▶ **Task goal**
The entries follow. Copy every line in which "including" appears.

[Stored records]

- Opening Delimiter -

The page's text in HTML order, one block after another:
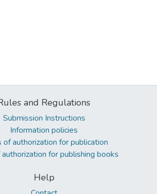
and Regulations
Submission Instructions
Information policies
of authorization for publication
for publishing books
Help
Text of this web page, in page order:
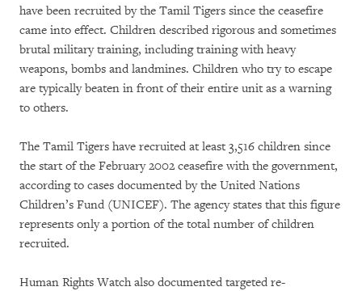
have been recruited by the Tamil Tigers since the ceasefire
came into effect. Children described rigorous and sometimes
brutal military training, including training with heavy
weapons, bombs and landmines. Children who try to escape
are typically beaten in front of their entire unit as a warning
to others.
The Tamil Tigers have recruited at least 3,516 children since
the start of the February 2002 ceasefire with the government,
according to cases documented by the United Nations
Children’s Fund (UNICEF). The agency states that this figure
represents only a portion of the total number of children
recruited.
Human Rights Watch also documented targeted re-
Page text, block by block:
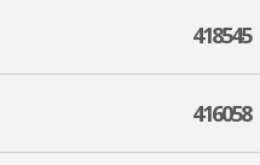
418545
416058
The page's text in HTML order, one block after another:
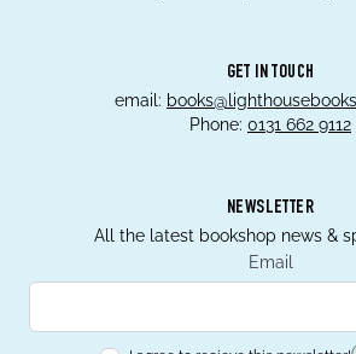
GET IN TOUCH
email:
Phone: 0131 662 9112
NEWSLETTER
All the latest bookshop news &
Email
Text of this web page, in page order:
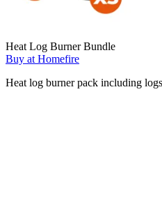
Heat Log Burner Bundle
Buy at Homefire
Heat log burner pack including
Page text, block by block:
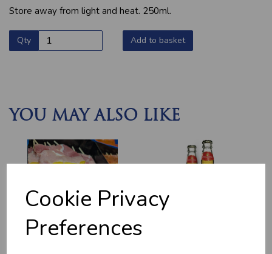
Cookie Privacy
Preferences
Store away from light and heat. 250ml.
Qty Add to basket
YOU MAY ALSO LIKE
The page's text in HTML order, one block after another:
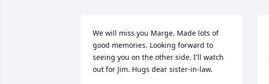
We will miss you Marge. Made lots of
good memories. Looking forward to
seeing you on the other side. I'll watch
out for Jim. Hugs dear sister-in-law.
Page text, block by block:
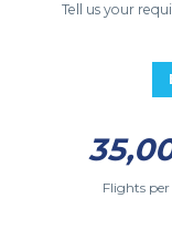
Tell us your
Flights per
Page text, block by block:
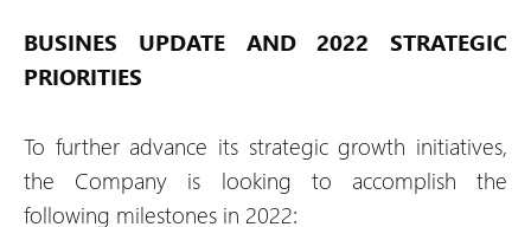
BUSINES UPDATE AND 2022 STRATEGIC
PRIORITIES
To further advance its strategic growth initiatives,
the Company is looking to accomplish the
following milestones in 2022:
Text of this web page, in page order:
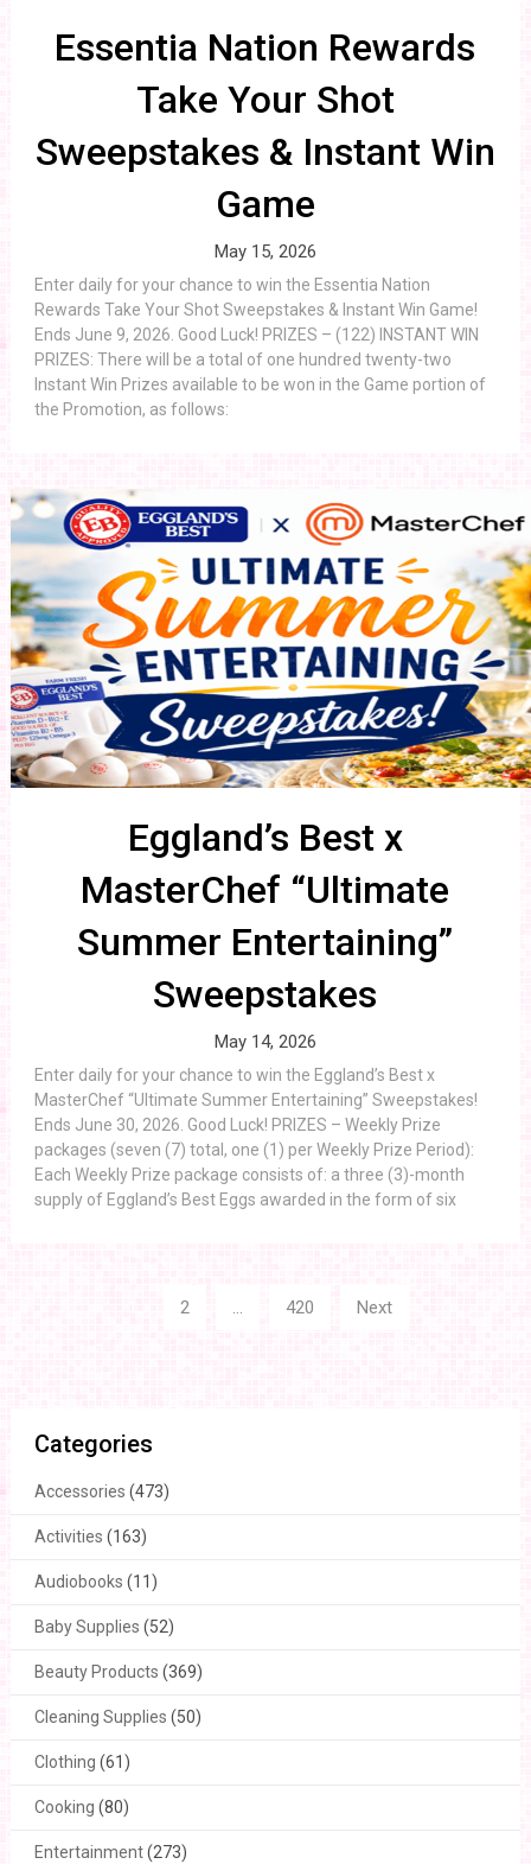
Essentia Nation Rewards
Take Your Shot
Sweepstakes & Instant Win
Game
May 15, 2026
Enter daily for your chance to win the Essentia Nation
Rewards Take Your Shot Sweepstakes & Instant Win Game!
Ends June 9, 2026. Good Luck! PRIZES – (122) INSTANT WIN
PRIZES: There will be a total of one hundred twenty-two
Instant Win Prizes available to be won in the Game portion of
the Promotion, as follows:
Eggland’s Best x
MasterChef “Ultimate
Summer Entertaining”
Sweepstakes
May 14, 2026
Enter daily for your chance to win the Eggland’s Best x
MasterChef “Ultimate Summer Entertaining” Sweepstakes!
Ends June 30, 2026. Good Luck! PRIZES – Weekly Prize
packages (seven (7) total, one (1) per Weekly Prize Period):
Each Weekly Prize package consists of: a three (3)-month
supply of Eggland’s Best Eggs awarded in the form of six
2 … 420 Next
Categories
Accessories (473)
Activities (163)
Audiobooks (11)
Baby Supplies (52)
Beauty Products (369)
Cleaning Supplies (50)
Clothing (61)
Cooking (80)
Entertainment(273)
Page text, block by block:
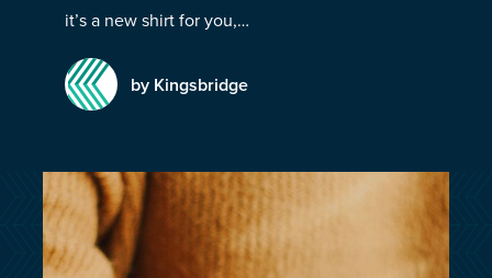
Call Us01242 808740
customersupport@kingsbridge.co.uk
Get a quote Log in
it’s a new shirt for you,…
by Kingsbridge
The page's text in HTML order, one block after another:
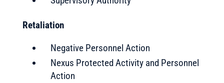
Retaliation
Negative Personnel Action
Nexus Protected Activity and Personnel
Action
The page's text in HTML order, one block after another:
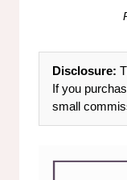
Disclosure:
If you
small
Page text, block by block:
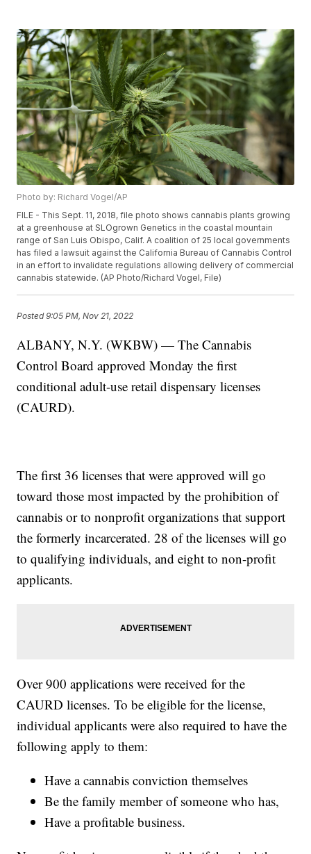
Photo by: Richard Vogel/AP
FILE - This Sept. 11, 2018, file photo shows cannabis plants growing
at a greenhouse at SLOgrown Genetics in the coastal mountain
range of San Luis Obispo, Calif. A coalition of 25 local governments
has filed a lawsuit against the California Bureau of Cannabis Control
in an effort to invalidate regulations allowing delivery of commercial
cannabis statewide. (AP Photo/Richard Vogel, File)
Posted9:05 PM, Nov 21, 2022
ALBANY, N.Y. (WKBW) — The Cannabis
Control Board approved Monday the first
conditional adult-use retail dispensary licenses
(CAURD).
The first 36 licenses that were approved will go
toward those most impacted by the prohibition of
cannabis or to nonprofit organizations that support
the formerly incarcerated. 28 of the licenses will go
to qualifying individuals, and eight to non-profit
applicants.
Over 900 applications were received for the
CAURD licenses. To be eligible for the license,
individual applicants were also required to have the
following apply to them:
Have a cannabis conviction themselves
Be the family member of someone who has,
Have a profitable business.
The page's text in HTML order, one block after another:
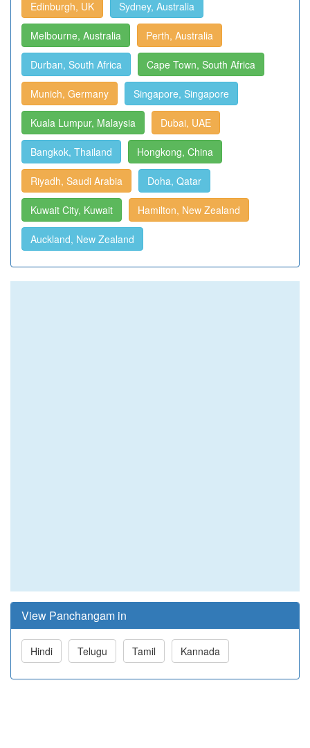
Edinburgh, UK Sydney, Australia
Melbourne, Australia Perth, Australia
Durban, South Africa Cape Town, South Africa
Munich, Germany Singapore, Singapore
Kuala Lumpur, Malaysia Dubai, UAE
Bangkok, Thailand Hongkong, China
Riyadh, Saudi Arabia Doha, Qatar
Kuwait City, Kuwait Hamilton, New Zealand
Auckland, New Zealand
View Panchangam in
Hindi Telugu Tamil Kannada
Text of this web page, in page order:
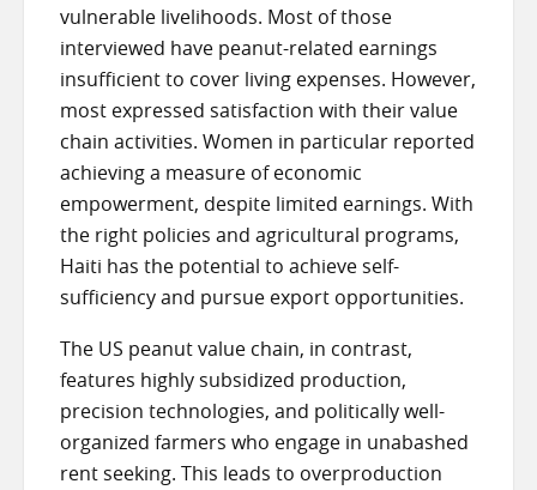
vulnerable livelihoods. Most of those
interviewed have peanut-related earnings
insufficient to cover living expenses. However,
most expressed satisfaction with their value
chain activities. Women in particular reported
achieving a measure of economic
empowerment, despite limited earnings. With
the right policies and agricultural programs,
Haiti has the potential to achieve self-
sufficiency and pursue export opportunities.
The US peanut value chain, in contrast,
features highly subsidized production,
precision technologies, and politically well-
organized farmers who engage in unabashed
rent seeking. This leads to overproduction
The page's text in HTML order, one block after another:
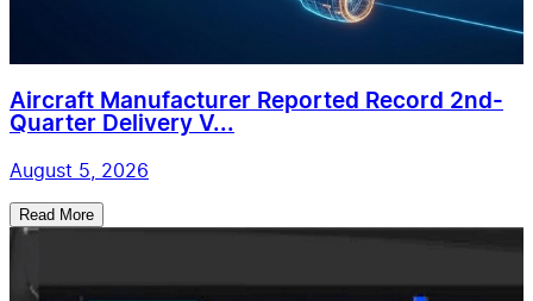
Aircraft Manufacturer Reported Record 2nd-
Quarter Delivery V...
August 5, 2026
Read More
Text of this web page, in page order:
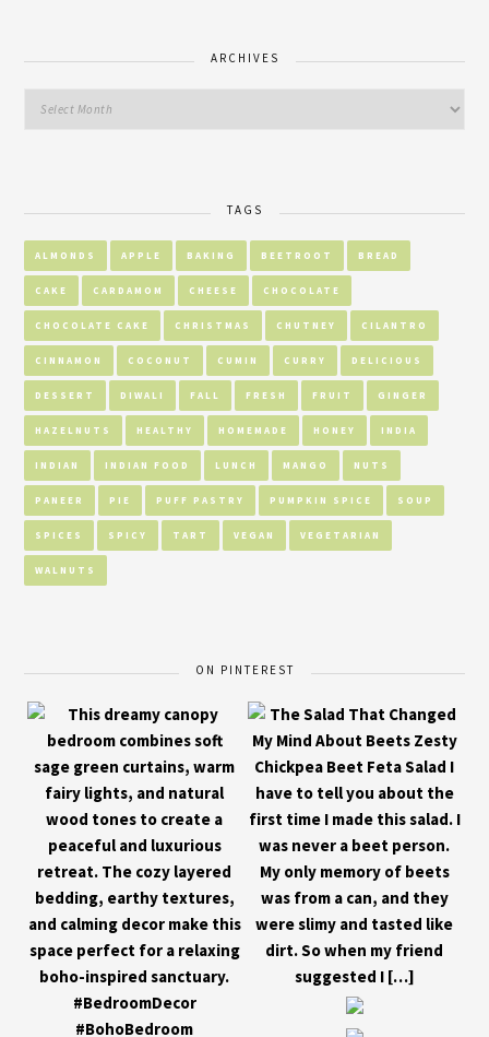
ARCHIVES
TAGS
ALMONDS APPLE BAKING BEETROOT BREAD
CAKE CARDAMOM CHEESE CHOCOLATE
CHOCOLATE CAKE CHRISTMAS CHUTNEY CILANTRO
CINNAMON COCONUT CUMIN CURRY DELICIOUS
DESSERT DIWALI FALL FRESH FRUIT GINGER
HAZELNUTS HEALTHY HOMEMADE HONEY INDIA
INDIAN INDIAN FOOD LUNCH MANGO NUTS
PANEER PIE PUFF PASTRY PUMPKIN SPICE SOUP
SPICES SPICY TART VEGAN VEGETARIAN
WALNUTS
ON PINTEREST
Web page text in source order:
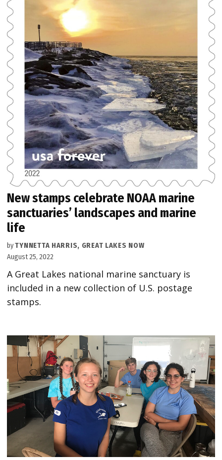
New stamps celebrate NOAA marine
sanctuaries’ landscapes and marine
life
byTYNNETTA HARRIS, GREAT LAKES NOW
August 25, 2022
A Great Lakes national marine sanctuary is
included in a new collection of U.S. postage
stamps.

- Closing Delimiter -

▶ **Solved problem**
brutal military training, including training with heavy
Heat log burner pack including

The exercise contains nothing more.